Instructions to follow: Give back each record precisely, pictures excluded.
====== Extracted information ======
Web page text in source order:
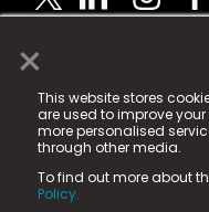
×
This website stores
are used to improve
more personalised
through other media.
To find out more about
Policy.
© 2025 Fame Media
registered trademark.
Fame Media Tech
in England & Wales
15 Parsons Court,
County Durham, DL5
======
Finished task:
Web page text in source order:
×
This website stores
are used to improve
more personalised
through other media.
To find out more about
Policy.
© 2025 Fame Media
registered trademark.
Fame Media Tech
in England & Wales
15 Parsons Court,
County Durham, DL5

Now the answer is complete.